Cimifoside E (2). white powder; m.p. 168–179 °C; [α] ²⁷_D -45.5° (c = 1.10, CHCl₃ : EtOH (1:1)); negative FABMS m/z 775 [M-H]^–, 662 [M-103]^– and 104 [C₃H₄O₄]^–; negative HRFABMS (m/z 775.4365 [M-H]⁻, calcd. 775.4382 for C₄₁H₅₉O₁₄); IR (KBr) ν_max 3455, 2953, 1760, 1737, 1457, 1440, 1369, 1348, 1244, 1204, 1163, 1075, 1042, 1024, 984, 831, 726, 633, 604, 540 cm^–1. ¹H-NMR (500MHz, C₅D₅N) and ¹³C-NMR data (100 MHz, C₅D₅N) see Table 1.

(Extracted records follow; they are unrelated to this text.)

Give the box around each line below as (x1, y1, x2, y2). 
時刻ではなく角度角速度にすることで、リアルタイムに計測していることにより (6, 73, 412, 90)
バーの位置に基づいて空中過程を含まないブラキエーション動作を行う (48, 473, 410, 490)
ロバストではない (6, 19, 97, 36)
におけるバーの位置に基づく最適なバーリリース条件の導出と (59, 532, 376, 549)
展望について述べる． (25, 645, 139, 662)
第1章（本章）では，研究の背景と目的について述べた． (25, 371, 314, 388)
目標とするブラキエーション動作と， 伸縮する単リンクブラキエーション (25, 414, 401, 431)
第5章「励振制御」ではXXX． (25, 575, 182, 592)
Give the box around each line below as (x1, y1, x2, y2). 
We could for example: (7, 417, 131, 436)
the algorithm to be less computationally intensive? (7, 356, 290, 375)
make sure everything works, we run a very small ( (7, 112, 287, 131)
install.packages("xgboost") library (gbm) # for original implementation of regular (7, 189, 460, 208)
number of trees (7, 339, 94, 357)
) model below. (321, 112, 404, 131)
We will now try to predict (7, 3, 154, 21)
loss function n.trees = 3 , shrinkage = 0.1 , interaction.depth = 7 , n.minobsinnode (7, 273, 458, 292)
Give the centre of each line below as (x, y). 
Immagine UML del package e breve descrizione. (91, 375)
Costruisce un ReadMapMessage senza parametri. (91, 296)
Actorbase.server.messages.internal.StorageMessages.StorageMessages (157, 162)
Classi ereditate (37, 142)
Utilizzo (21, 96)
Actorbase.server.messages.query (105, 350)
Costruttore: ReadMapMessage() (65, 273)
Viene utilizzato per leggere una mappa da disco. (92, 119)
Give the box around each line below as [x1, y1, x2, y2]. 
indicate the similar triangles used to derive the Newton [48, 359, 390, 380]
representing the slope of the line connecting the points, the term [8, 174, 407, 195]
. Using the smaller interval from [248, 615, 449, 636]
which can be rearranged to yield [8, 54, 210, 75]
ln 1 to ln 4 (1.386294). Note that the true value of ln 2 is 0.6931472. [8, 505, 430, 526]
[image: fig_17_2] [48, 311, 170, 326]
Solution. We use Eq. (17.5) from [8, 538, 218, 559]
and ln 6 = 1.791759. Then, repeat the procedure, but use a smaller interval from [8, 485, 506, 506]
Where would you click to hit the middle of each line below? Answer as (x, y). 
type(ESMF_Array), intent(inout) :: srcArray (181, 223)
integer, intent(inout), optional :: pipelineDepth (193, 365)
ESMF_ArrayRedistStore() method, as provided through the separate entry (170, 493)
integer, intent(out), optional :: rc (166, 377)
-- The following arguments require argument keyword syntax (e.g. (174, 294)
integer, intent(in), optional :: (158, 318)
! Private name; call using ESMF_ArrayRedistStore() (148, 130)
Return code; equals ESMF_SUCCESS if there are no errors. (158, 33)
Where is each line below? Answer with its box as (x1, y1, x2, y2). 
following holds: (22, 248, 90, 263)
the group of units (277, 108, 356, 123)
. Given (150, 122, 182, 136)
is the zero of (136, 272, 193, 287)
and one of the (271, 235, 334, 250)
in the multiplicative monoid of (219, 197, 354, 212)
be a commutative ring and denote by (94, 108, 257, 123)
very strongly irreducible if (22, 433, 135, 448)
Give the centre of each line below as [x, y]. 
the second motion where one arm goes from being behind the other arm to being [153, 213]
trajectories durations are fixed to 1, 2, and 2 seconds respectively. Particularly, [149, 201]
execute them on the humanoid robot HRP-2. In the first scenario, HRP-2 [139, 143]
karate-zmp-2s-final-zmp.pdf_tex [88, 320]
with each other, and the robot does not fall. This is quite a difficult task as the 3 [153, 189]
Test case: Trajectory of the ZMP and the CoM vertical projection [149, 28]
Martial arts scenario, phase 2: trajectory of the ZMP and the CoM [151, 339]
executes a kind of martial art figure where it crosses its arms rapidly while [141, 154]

3.4. Acid Hydrolysis of Compounds 1, 2

Compounds 1 and 2 (6 mg of each) were refluxed with 5% HCl in MeOH (7 mL) for 8 h. Each mixture was diluted with H₂O and neutralized with NaHCO₃. The neutral hydrolysate revealed the presence of only xylose by TLC (n-BuOH-AcOH-H₂O, 4:1:1, R_f = 0.4) upon comparison with the authentic sample.

4. Conclusions

Due to their medicinal uses, chemical constituents of Cimicifuga species have been extensively studied by several groups [7,12,17]. To date, more than 200 triterpenes have been isolated from the genus [4,18]. In our continuing studies, new compounds had still been found. In this paper, new triterpene glycosides with a monomethyl malonate group rarely found in the genus Cimicifuga were identified.